== What is expected ==
Your answer should hold all lines of the entries that include the word "hanging".
(Beginning of Extracted records)
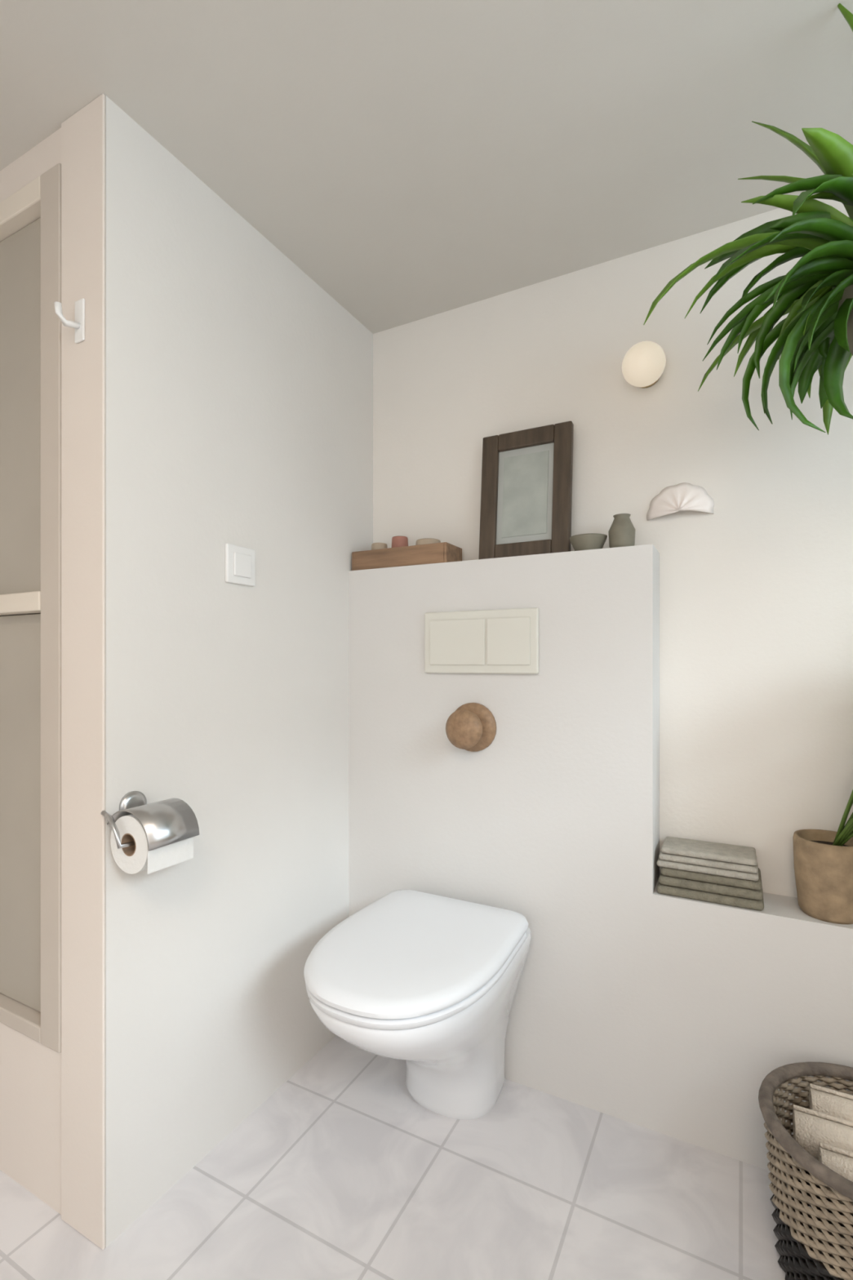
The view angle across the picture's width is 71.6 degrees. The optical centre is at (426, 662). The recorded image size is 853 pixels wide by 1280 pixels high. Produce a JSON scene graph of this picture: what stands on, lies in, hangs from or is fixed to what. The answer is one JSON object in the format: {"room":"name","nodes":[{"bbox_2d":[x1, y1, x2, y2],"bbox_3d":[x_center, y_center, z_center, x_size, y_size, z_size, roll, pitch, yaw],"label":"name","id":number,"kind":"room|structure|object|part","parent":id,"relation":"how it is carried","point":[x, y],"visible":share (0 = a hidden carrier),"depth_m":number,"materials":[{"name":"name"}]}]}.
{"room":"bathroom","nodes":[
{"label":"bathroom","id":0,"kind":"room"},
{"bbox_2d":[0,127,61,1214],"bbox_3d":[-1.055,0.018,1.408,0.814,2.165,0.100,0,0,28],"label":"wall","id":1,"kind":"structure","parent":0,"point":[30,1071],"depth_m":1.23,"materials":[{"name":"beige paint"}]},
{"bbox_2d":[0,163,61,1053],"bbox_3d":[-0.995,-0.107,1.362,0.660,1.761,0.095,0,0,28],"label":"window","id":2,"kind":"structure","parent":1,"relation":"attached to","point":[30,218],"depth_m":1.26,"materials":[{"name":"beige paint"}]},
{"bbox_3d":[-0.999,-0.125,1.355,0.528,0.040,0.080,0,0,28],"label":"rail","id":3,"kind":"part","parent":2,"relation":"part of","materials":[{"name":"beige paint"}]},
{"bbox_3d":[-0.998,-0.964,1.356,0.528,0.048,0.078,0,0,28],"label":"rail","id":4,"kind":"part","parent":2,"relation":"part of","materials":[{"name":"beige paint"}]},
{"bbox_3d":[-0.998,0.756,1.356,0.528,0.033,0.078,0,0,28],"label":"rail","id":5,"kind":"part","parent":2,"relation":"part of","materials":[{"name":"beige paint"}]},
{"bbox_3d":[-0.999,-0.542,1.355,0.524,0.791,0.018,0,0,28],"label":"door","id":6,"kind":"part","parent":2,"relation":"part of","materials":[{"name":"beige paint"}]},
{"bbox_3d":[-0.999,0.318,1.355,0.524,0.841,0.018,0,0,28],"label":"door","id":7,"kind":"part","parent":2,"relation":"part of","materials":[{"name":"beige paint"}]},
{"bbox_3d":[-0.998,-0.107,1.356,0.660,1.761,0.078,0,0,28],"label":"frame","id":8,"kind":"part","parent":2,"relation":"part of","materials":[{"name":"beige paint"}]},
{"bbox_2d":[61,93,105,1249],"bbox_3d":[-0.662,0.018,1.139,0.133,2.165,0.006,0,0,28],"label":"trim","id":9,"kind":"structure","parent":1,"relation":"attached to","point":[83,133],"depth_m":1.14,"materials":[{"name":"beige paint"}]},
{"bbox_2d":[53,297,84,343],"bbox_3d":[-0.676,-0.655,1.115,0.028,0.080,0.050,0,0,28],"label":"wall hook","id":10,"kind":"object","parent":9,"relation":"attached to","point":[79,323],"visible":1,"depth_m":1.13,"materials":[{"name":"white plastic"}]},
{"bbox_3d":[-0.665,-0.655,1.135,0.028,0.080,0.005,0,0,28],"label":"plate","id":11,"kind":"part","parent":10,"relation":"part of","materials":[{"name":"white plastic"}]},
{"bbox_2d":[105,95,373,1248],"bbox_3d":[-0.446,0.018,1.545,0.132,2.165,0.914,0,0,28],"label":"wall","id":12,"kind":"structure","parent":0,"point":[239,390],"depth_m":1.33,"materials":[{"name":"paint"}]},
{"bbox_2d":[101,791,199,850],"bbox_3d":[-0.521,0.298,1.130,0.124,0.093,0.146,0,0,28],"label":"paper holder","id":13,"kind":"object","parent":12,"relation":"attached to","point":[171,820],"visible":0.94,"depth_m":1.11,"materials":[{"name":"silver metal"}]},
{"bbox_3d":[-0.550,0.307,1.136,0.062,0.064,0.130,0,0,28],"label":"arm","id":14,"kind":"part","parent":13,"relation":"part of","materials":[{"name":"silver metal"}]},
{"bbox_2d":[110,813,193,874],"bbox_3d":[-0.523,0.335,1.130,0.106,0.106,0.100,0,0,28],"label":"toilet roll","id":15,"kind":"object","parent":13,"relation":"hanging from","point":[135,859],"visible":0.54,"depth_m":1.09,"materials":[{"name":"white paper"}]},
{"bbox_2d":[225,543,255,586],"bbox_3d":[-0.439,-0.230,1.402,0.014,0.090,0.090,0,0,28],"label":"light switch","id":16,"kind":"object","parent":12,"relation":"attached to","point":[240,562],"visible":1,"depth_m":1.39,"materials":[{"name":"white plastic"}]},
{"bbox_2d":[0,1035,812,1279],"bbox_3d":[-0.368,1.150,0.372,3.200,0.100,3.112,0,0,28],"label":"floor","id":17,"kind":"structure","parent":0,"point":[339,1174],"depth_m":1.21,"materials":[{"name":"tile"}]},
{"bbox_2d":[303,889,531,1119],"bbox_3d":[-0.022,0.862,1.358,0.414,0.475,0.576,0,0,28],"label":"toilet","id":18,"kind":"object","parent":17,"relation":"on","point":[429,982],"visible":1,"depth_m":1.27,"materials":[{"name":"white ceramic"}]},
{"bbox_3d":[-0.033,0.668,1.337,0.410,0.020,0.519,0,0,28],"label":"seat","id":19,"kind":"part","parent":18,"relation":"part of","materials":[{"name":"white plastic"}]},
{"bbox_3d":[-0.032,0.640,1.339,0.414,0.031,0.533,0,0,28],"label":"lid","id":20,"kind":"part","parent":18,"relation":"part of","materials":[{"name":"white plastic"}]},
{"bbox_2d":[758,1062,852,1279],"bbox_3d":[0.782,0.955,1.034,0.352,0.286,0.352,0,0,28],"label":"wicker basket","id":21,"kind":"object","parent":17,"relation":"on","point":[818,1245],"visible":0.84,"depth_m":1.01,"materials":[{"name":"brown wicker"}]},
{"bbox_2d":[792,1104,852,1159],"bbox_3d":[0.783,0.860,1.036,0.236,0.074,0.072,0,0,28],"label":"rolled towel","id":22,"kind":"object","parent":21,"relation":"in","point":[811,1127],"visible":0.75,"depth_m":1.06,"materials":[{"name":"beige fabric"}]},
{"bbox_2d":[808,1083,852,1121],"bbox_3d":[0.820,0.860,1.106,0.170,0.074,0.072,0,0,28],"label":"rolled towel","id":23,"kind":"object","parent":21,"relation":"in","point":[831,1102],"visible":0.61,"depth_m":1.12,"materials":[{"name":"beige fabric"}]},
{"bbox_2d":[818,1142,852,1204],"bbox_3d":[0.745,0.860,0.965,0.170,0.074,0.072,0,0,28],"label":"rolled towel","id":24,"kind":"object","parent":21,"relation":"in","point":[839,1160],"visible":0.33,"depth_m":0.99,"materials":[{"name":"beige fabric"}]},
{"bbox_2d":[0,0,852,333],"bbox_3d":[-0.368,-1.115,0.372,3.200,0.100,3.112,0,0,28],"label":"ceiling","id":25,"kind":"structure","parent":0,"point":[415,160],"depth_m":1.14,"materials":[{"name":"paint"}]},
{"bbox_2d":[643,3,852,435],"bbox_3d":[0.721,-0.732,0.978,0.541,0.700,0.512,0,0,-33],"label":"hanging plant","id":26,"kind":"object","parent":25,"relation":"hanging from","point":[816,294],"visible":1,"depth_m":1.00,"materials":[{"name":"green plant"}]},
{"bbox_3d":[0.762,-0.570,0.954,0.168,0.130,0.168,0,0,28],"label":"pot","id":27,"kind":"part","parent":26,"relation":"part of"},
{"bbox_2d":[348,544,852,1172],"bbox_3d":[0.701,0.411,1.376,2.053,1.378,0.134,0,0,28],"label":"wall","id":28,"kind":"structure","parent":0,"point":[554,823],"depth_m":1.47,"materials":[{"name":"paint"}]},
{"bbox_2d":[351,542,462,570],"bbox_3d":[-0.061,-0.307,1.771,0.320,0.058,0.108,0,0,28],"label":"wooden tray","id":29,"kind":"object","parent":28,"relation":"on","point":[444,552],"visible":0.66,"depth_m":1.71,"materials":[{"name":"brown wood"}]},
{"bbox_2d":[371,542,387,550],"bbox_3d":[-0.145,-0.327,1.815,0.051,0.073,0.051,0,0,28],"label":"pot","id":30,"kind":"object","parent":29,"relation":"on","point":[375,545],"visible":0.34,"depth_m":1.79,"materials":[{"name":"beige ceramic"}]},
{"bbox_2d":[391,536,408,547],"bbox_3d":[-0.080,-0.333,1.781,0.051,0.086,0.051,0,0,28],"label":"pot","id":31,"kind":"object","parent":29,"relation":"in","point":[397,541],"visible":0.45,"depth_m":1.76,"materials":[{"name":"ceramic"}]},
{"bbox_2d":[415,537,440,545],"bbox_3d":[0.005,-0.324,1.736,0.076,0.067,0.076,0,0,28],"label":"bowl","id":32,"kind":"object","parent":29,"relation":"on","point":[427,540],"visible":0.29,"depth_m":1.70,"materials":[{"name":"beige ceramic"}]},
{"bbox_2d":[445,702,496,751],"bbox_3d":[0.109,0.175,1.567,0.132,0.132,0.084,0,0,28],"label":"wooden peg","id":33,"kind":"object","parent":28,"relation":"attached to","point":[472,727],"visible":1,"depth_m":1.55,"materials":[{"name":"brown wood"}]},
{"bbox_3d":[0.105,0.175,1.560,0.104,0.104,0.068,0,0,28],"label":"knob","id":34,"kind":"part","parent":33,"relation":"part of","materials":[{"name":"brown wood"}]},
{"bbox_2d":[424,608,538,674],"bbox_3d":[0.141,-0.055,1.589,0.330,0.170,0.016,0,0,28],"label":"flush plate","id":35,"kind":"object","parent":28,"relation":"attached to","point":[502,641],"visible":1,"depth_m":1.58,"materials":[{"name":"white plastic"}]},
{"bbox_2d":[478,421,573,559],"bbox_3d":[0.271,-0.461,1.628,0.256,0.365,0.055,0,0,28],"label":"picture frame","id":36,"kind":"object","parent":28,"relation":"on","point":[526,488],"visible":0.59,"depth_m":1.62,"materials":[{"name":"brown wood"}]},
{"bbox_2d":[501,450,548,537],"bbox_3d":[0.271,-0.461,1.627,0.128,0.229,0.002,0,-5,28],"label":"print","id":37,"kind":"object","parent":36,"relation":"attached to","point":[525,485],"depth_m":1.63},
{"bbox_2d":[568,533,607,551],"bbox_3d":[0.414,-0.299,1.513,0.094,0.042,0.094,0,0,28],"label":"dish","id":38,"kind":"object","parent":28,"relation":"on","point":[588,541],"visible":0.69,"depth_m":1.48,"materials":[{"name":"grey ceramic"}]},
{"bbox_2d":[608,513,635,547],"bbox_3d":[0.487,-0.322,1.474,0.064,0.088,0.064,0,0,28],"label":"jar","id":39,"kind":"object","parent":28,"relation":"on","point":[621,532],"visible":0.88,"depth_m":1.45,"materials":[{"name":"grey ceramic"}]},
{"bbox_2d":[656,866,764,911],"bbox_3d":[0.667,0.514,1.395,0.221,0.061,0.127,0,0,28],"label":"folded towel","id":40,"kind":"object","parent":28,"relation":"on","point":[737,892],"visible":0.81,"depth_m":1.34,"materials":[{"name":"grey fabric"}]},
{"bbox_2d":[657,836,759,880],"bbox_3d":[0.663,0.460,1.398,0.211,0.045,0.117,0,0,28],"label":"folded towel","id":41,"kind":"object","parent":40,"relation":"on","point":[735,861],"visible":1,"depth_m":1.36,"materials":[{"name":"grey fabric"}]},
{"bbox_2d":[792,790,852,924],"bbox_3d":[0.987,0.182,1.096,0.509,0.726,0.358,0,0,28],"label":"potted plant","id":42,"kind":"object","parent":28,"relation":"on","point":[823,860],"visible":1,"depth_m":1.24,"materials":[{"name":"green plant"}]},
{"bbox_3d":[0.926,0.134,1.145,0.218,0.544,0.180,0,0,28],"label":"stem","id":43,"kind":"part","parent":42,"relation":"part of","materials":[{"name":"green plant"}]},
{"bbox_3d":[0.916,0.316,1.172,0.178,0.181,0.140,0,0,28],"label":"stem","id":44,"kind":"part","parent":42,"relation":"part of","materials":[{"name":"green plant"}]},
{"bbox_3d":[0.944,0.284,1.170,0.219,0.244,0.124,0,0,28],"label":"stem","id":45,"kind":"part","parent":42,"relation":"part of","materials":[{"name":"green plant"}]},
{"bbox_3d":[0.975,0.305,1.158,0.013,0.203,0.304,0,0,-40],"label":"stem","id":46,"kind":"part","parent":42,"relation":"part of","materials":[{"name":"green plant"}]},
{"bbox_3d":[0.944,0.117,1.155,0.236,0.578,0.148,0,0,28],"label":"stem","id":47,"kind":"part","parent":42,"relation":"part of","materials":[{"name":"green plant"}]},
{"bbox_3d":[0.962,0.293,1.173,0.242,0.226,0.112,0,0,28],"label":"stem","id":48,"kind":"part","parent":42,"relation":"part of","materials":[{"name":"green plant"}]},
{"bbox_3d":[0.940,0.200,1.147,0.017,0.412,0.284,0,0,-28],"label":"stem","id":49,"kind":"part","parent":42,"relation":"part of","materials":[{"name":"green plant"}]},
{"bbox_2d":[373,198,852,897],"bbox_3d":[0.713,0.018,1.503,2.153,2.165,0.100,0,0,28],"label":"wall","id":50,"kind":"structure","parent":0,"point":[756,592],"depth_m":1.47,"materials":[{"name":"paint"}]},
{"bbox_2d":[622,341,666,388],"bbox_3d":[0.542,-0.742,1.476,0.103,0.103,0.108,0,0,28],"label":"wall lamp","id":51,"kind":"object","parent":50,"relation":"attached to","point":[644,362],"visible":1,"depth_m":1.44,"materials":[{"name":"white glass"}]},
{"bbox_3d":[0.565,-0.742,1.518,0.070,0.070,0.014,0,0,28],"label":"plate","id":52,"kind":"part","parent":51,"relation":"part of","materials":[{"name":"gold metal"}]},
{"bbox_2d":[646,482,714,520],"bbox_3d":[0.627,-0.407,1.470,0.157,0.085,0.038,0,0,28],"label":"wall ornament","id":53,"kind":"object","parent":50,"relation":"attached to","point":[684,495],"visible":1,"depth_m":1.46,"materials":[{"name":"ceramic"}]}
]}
(End of Extracted records)
== Exercise answer ==
{"bbox_2d":[110,813,193,874],"bbox_3d":[-0.523,0.335,1.130,0.106,0.106,0.100,0,0,28],"label":"toilet roll","id":15,"kind":"object","parent":13,"relation":"hanging from","point":[135,859],"visible":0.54,"depth_m":1.09,"materials":[{"name":"white paper"}]},
{"bbox_2d":[643,3,852,435],"bbox_3d":[0.721,-0.732,0.978,0.541,0.700,0.512,0,0,-33],"label":"hanging plant","id":26,"kind":"object","parent":25,"relation":"hanging from","point":[816,294],"visible":1,"depth_m":1.00,"materials":[{"name":"green plant"}]},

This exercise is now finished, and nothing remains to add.